The Washington D.C. Council has voted unanimously to strengthen record sealing laws to help citizens in the nation’s capital move past marijuana infractions from their past. The Council is expected to take a second vote on the new system later in October (D.C. law requires the Council to vote twice on a bill), after which the bill will go to Mayor Vincent Gray for his approval.

“For the thousands of D.C. residents who are suffering the life-altering consequences of having a marijuana possession charge on their record, this legislation should help provide relief,” said Dr. Malik Burnett of the Drug Policy Alliance.

The DPA released a statement on the subject earlier this week:

The Record Sealing for Decriminalized and Legalized Offenses Act of 2014 (Council Bill #20-467) would improve the record sealing process for individuals previously arrested, charged, or convicted of an offense that has since been decriminalized or legalized, including records pertaining to marijuana possession. This legislation would speed up government review and decision making on motions to seal criminal records, place important limits on government discretion to deny a record sealing motion, and provide more certainty that a motion to seal certain qualified records will be honored by the government within a certain time frame.
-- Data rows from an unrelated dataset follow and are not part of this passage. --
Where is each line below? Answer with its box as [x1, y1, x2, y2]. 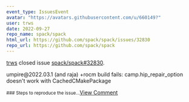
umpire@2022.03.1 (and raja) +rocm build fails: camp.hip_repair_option [6, 71, 184, 78]
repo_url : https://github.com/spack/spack [6, 43, 115, 49]
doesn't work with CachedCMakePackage [6, 77, 111, 84]
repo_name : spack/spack [6, 31, 67, 37]
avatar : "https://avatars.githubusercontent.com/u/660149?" [6, 14, 162, 21]
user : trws [6, 20, 34, 26]
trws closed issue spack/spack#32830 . [6, 59, 105, 66]
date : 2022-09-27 [6, 25, 50, 32]
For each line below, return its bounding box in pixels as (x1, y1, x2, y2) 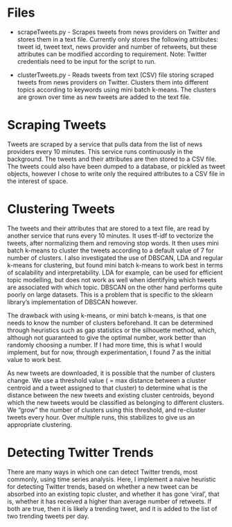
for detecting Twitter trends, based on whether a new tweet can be (7, 482, 199, 490)
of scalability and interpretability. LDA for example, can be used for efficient (7, 268, 223, 277)
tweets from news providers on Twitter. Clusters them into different (17, 78, 209, 86)
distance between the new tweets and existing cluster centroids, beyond (7, 390, 215, 399)
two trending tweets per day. (7, 512, 89, 520)
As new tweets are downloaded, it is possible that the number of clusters (7, 369, 215, 377)
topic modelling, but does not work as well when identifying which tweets (7, 275, 217, 284)
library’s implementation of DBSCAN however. (7, 297, 138, 306)
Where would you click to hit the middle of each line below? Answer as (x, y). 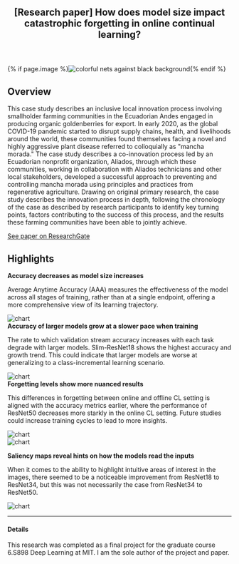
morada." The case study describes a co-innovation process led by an (110, 154)
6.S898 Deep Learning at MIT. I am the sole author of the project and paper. (118, 553)
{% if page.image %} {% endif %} (117, 69)
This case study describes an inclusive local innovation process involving (115, 109)
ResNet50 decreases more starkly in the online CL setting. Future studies (115, 413)
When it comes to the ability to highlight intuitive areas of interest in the (112, 470)
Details (18, 529)
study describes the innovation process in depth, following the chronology (116, 200)
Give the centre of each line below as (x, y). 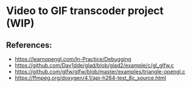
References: (29, 45)
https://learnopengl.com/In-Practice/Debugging (73, 59)
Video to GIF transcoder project (85, 11)
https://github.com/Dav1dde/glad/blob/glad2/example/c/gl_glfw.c (94, 65)
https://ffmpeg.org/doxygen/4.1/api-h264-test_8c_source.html (90, 78)
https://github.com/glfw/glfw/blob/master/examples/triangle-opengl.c (100, 71)
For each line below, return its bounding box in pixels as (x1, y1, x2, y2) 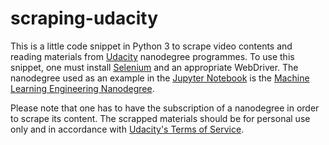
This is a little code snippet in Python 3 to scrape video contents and (10, 40, 293, 52)
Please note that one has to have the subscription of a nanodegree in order (10, 102, 320, 114)
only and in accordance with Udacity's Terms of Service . (10, 123, 245, 135)
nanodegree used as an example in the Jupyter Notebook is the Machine (10, 72, 310, 84)
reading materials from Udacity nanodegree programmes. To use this (10, 50, 295, 62)
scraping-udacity (10, 7, 159, 30)
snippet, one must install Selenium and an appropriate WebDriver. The (10, 61, 299, 73)
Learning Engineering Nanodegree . (10, 82, 155, 94)
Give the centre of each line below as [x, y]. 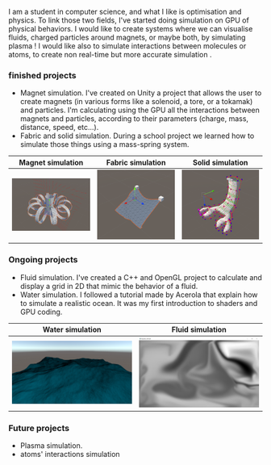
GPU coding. [41, 312]
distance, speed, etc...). [59, 128]
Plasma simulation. [51, 446]
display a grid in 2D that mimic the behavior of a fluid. [109, 286]
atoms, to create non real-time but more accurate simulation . [110, 54]
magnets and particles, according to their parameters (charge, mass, [134, 119]
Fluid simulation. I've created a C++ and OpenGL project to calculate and [141, 277]
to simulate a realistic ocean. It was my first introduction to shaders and [139, 303]
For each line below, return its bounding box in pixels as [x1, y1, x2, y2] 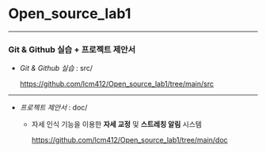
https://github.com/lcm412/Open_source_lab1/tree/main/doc [31, 135, 228, 145]
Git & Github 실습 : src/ [19, 64, 93, 73]
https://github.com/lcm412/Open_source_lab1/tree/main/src [19, 80, 214, 89]
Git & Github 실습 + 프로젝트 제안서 [8, 44, 136, 55]
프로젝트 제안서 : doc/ [19, 103, 88, 113]
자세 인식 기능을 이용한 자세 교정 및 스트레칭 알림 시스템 [31, 120, 202, 129]
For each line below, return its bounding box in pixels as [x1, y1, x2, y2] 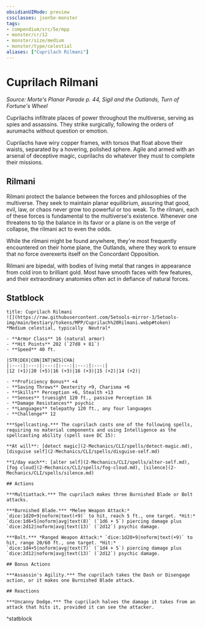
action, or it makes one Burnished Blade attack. [6, 577, 136, 583]
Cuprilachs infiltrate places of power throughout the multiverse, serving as [6, 114, 194, 121]
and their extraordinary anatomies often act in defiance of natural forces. [6, 275, 190, 282]
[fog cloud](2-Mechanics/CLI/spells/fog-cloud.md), [6, 464, 141, 471]
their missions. [6, 158, 43, 166]
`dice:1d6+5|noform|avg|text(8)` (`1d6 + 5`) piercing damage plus [6, 518, 182, 525]
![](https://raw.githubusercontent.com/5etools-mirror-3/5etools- [6, 314, 179, 321]
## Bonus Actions [6, 561, 51, 567]
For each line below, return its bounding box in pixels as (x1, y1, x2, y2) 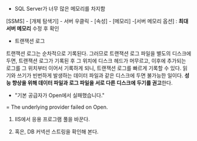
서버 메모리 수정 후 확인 (6, 25, 59, 32)
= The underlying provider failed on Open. (6, 103, 108, 110)
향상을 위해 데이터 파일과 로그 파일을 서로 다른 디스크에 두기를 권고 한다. (12, 79, 173, 86)
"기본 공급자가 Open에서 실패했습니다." (14, 92, 105, 99)
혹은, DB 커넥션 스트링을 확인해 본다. (14, 128, 99, 135)
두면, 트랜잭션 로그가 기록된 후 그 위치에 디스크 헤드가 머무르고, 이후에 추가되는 (6, 58, 186, 64)
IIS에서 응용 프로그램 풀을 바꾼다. (14, 116, 90, 122)
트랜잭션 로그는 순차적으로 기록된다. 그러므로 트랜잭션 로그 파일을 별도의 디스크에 (6, 50, 192, 57)
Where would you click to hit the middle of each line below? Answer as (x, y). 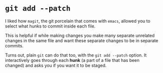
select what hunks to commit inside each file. (50, 26)
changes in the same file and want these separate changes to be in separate (82, 41)
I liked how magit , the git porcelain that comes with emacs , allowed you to (78, 21)
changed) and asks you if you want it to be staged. (56, 65)
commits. (14, 45)
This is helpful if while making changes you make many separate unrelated (80, 35)
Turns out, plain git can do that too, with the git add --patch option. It (76, 55)
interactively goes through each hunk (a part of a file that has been (72, 60)
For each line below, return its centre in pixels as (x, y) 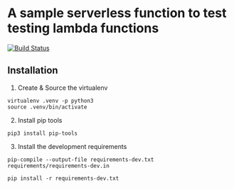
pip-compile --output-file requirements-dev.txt (81, 159)
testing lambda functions (83, 28)
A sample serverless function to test (117, 13)
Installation (33, 70)
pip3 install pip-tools (43, 133)
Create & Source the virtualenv (63, 88)
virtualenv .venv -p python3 (50, 101)
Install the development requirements (72, 146)
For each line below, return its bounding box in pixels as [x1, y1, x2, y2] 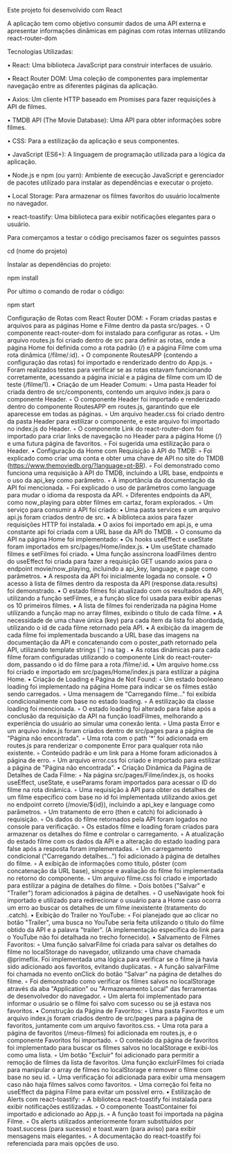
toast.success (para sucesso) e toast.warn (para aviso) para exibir [7, 1125, 197, 1133]
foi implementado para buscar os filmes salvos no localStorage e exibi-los [7, 1044, 218, 1051]
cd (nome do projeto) [7, 247, 68, 255]
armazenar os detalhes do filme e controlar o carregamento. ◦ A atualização [7, 830, 224, 838]
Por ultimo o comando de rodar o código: [7, 287, 125, 295]
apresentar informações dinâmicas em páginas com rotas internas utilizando [7, 27, 226, 35]
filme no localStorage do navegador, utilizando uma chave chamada [7, 948, 201, 956]
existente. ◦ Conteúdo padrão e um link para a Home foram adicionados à [7, 749, 218, 757]
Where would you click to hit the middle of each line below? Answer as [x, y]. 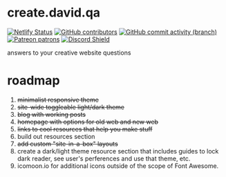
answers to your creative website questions [69, 53]
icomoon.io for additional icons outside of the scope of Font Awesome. [118, 166]
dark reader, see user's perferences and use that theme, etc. [104, 158]
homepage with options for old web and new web [88, 122]
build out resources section [56, 136]
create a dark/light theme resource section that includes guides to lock [118, 151]
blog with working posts [51, 114]
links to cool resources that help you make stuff [85, 129]
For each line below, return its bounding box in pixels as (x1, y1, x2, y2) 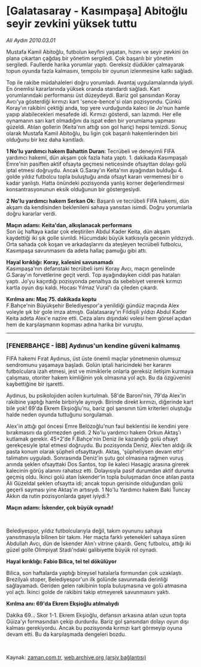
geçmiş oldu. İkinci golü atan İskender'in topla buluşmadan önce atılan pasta (6, 473, 194, 481)
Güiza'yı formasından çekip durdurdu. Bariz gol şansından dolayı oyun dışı (6, 618, 189, 625)
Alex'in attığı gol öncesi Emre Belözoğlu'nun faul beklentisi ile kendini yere (6, 423, 188, 430)
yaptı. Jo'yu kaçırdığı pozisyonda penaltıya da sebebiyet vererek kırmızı (6, 277, 182, 284)
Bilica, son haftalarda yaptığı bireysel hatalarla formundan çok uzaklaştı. (6, 570, 183, 577)
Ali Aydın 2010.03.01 (6, 36, 56, 44)
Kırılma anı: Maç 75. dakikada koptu (6, 295, 97, 302)
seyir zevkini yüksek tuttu (6, 17, 138, 30)
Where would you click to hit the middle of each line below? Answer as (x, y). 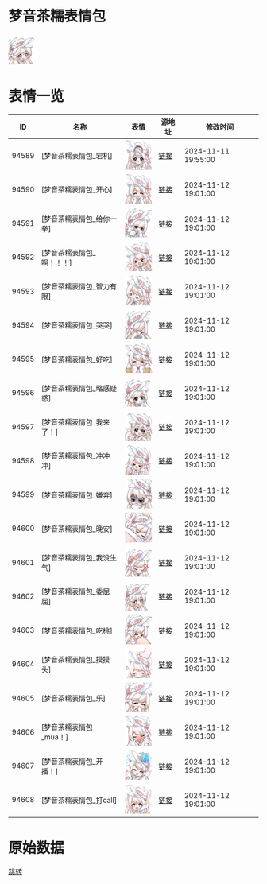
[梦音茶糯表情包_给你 (75, 219)
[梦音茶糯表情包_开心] (77, 190)
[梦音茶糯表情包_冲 (72, 456)
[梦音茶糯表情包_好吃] (77, 359)
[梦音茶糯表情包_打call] (79, 800)
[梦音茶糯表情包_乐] (73, 698)
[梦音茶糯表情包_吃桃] (77, 630)
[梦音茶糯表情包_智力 (75, 286)
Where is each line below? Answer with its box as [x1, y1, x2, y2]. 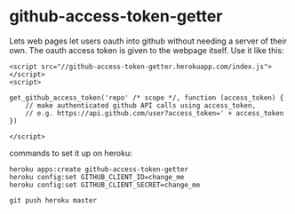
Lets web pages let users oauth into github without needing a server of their [9, 36, 287, 46]
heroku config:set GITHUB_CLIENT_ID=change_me [9, 172, 185, 181]
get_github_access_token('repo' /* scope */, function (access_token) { [9, 93, 284, 102]
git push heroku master [9, 195, 98, 205]
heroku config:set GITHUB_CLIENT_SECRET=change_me [9, 180, 201, 189]
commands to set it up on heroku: [9, 147, 132, 158]
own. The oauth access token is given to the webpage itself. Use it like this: [9, 44, 284, 55]
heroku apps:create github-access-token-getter [9, 164, 189, 174]
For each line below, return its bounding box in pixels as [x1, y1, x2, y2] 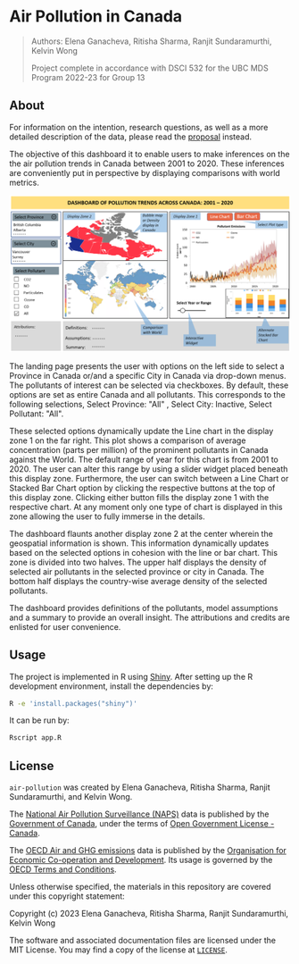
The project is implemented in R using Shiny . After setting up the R [9, 671, 253, 682]
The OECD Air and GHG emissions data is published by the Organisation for [9, 845, 287, 856]
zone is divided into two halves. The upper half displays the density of [9, 557, 267, 567]
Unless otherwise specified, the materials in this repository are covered [9, 882, 271, 893]
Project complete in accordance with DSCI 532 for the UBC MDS [30, 63, 270, 73]
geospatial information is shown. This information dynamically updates [9, 538, 270, 549]
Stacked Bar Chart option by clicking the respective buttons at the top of [9, 482, 276, 493]
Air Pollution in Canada [9, 6, 183, 27]
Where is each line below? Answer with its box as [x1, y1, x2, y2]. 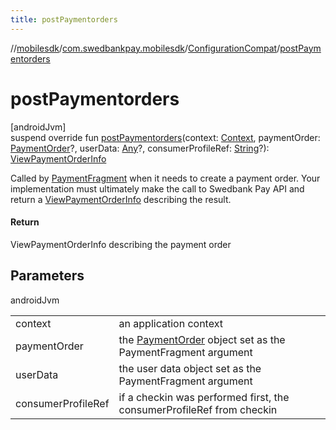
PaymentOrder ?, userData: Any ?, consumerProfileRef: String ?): [10, 142, 270, 154]
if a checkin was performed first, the [118, 390, 290, 404]
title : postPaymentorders [10, 14, 118, 25]
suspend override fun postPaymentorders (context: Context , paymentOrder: [10, 131, 321, 143]
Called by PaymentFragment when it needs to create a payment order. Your [10, 172, 321, 184]
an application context [118, 316, 223, 330]
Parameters [10, 267, 85, 285]
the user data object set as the [118, 361, 262, 375]
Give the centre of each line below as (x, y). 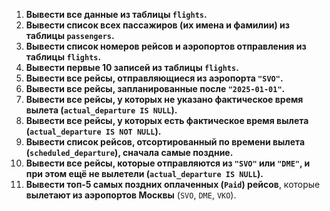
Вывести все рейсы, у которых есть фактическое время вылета (167, 120)
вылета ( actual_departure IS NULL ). (101, 110)
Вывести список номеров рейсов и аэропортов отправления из (166, 46)
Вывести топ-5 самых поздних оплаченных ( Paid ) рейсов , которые (173, 184)
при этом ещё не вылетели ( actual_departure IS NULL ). (144, 173)
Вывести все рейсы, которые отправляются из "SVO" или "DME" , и (168, 163)
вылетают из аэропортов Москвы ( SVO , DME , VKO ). (131, 195)
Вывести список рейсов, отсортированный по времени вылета (165, 142)
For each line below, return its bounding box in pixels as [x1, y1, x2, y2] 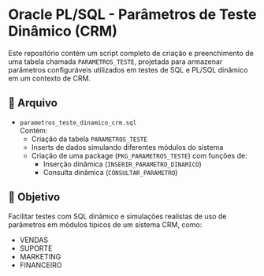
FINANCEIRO [19, 260, 62, 270]
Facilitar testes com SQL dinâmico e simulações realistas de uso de [8, 211, 227, 221]
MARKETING [19, 252, 61, 261]
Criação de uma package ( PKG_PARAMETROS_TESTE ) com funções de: [31, 151, 247, 160]
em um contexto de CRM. [8, 73, 91, 83]
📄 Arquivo [8, 96, 58, 110]
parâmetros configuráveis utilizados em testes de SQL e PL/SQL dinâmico [8, 65, 248, 74]
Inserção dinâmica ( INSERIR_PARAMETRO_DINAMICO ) [43, 159, 203, 169]
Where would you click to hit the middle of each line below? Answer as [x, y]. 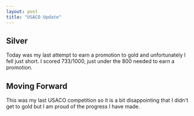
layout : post [22, 11]
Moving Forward [37, 86]
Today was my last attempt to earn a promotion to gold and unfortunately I [96, 55]
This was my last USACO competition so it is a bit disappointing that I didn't [97, 100]
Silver [17, 41]
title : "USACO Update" [34, 17]
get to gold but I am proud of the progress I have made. [73, 107]
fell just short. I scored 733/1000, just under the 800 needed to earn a [90, 61]
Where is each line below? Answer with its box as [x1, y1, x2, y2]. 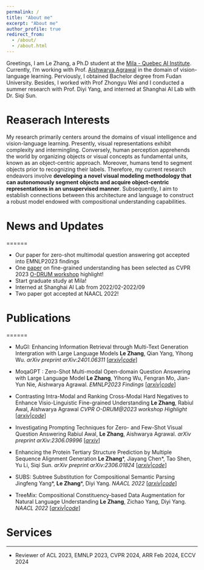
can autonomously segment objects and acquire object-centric [6, 178, 169, 186]
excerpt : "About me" [6, 20, 59, 26]
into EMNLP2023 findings [15, 257, 80, 265]
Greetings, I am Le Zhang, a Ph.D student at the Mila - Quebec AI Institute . [6, 59, 192, 67]
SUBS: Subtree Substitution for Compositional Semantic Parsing [15, 473, 175, 481]
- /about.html [12, 43, 47, 49]
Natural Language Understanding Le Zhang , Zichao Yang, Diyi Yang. [15, 498, 186, 505]
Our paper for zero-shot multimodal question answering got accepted [15, 251, 190, 259]
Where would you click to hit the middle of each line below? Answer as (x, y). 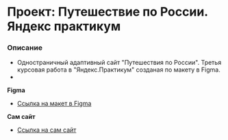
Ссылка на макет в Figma (54, 104)
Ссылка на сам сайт (47, 130)
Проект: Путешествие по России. (107, 12)
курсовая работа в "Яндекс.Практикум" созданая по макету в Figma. (119, 70)
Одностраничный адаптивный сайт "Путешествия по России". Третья (119, 63)
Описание (25, 48)
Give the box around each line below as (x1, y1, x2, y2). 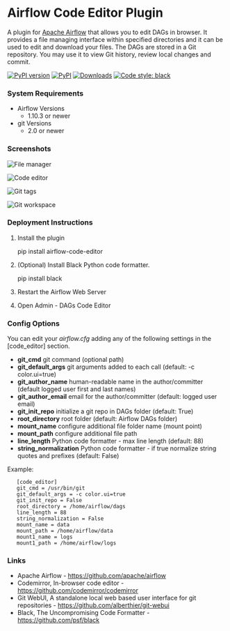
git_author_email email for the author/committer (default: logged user (17, 393, 217, 401)
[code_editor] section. (7, 342, 70, 350)
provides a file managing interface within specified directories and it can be (7, 35, 224, 43)
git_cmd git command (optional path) (17, 356, 124, 364)
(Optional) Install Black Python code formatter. (17, 260, 150, 269)
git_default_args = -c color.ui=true (16, 491, 126, 498)
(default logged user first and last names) (17, 385, 136, 393)
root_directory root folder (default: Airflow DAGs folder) (17, 415, 178, 423)
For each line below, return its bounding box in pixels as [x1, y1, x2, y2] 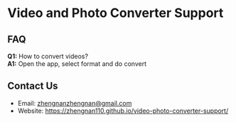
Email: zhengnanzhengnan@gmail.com [17, 99, 132, 107]
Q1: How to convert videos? [7, 52, 89, 60]
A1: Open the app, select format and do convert [7, 60, 147, 68]
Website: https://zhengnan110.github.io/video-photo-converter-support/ [17, 106, 229, 115]
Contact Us [7, 80, 58, 92]
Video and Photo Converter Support [7, 5, 224, 21]
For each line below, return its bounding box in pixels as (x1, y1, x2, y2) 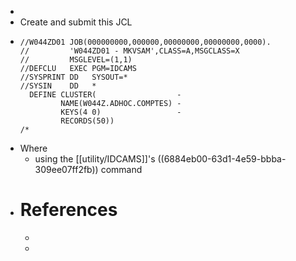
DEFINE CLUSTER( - (29, 90, 182, 100)
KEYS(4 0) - (60, 107, 182, 117)
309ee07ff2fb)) (34, 164, 99, 175)
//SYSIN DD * (19, 81, 97, 91)
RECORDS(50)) (60, 116, 115, 126)
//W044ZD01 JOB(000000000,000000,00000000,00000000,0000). (19, 37, 272, 47)
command (100, 164, 143, 175)
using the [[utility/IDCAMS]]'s (34, 153, 156, 165)
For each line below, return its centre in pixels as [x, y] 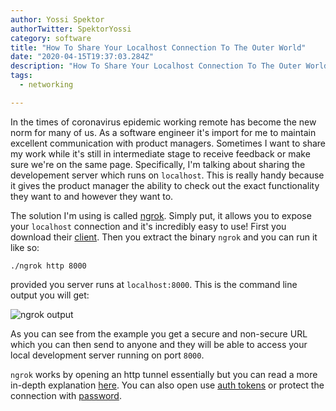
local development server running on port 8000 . [107, 355]
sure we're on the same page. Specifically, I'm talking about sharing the [158, 164]
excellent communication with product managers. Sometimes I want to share [168, 143]
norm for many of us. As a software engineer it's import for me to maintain [163, 132]
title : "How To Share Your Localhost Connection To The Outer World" [158, 47]
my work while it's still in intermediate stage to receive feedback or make [160, 153]
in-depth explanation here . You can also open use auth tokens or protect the [167, 385]
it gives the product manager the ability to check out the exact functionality [165, 185]
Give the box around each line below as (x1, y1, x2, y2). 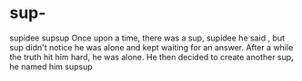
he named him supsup (9, 61, 93, 72)
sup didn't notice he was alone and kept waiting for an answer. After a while (9, 41, 294, 52)
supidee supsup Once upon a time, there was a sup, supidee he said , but (9, 32, 285, 43)
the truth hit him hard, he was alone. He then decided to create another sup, (9, 51, 294, 62)
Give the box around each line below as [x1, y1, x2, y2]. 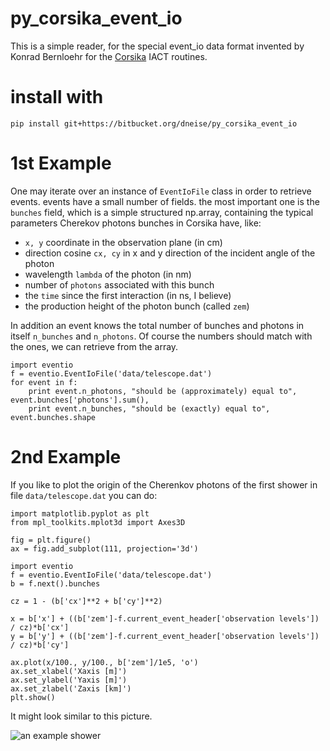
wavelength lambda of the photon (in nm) [24, 268, 192, 280]
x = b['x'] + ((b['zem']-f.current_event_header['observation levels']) [10, 613, 320, 624]
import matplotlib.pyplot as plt [10, 508, 150, 519]
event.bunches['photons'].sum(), [10, 395, 150, 405]
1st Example [10, 152, 112, 175]
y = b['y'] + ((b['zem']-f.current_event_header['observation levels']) [10, 631, 320, 641]
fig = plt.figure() [10, 535, 92, 545]
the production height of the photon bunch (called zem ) [24, 300, 250, 312]
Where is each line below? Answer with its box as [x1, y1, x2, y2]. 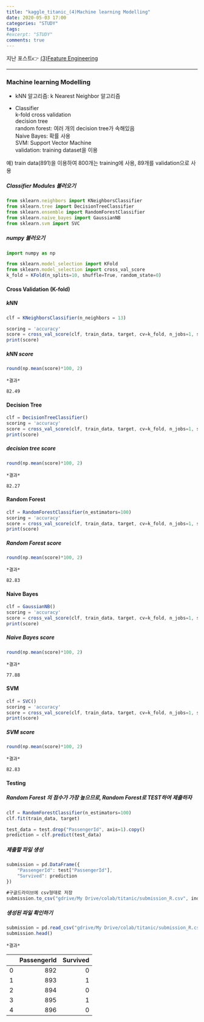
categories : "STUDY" [6, 20, 59, 26]
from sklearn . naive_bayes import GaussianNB [6, 214, 121, 221]
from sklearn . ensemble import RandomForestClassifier [6, 209, 146, 215]
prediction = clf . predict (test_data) [6, 832, 102, 838]
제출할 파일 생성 [6, 845, 44, 853]
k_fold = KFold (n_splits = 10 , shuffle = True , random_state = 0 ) [6, 272, 162, 279]
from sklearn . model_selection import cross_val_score [6, 267, 146, 273]
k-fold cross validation [15, 111, 72, 119]
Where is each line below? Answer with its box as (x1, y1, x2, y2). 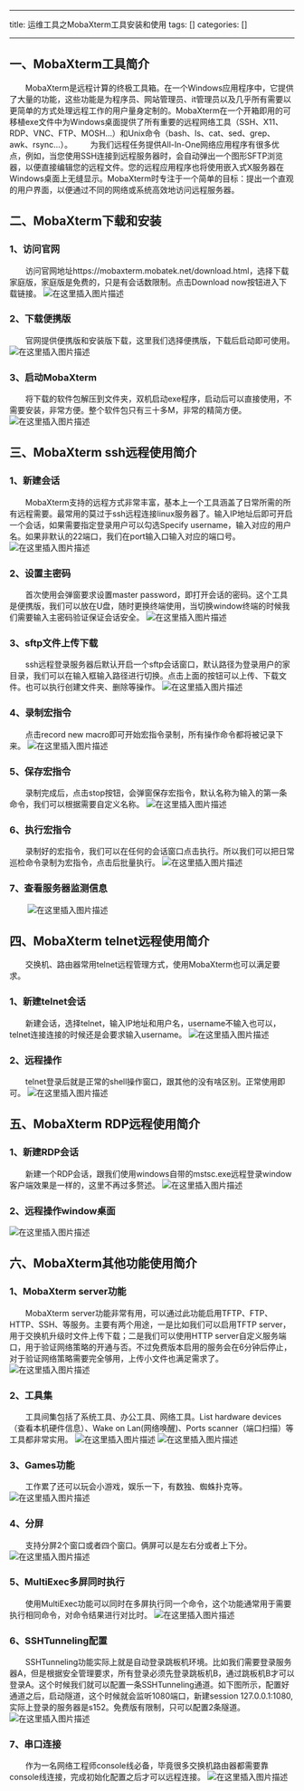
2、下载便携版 (9, 313, 71, 325)
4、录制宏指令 (9, 707, 72, 719)
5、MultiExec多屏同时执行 (9, 1575, 125, 1588)
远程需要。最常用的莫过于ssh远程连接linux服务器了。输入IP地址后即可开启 (16, 508, 293, 519)
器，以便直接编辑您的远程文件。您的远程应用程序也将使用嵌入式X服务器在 (9, 161, 285, 172)
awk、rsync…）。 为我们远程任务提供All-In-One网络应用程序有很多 (9, 139, 272, 149)
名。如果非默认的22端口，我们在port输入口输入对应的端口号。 (9, 531, 242, 542)
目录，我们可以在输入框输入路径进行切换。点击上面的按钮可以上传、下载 (9, 670, 279, 681)

The nation’s capital made waves earlier this year when the city voted to decriminalize cannabis possession, and citizens will be voting this November on Initiative 71, which sets out to legalize and regulate recreational marijuana. Since decriminalization took effect July 17, however, reports show that 77% of all marijuana-related tickets were written in neighborhoods home to primarily people of color. This troubling statistic demonstrates that there is still a gross disparity in marijuana enforcement between races, despite decriminalization, thus emphasizing the need for further political action in this direction.

“Initiative 71 will take D.C. another step toward removing marijuana from the criminal justice system and refocusing police priorities on more serious crime,” said Dr. Burnett. “The District has the opportunity to serve as a model for other jurisdictions looking to reduce racial disparities in the criminal justice system.”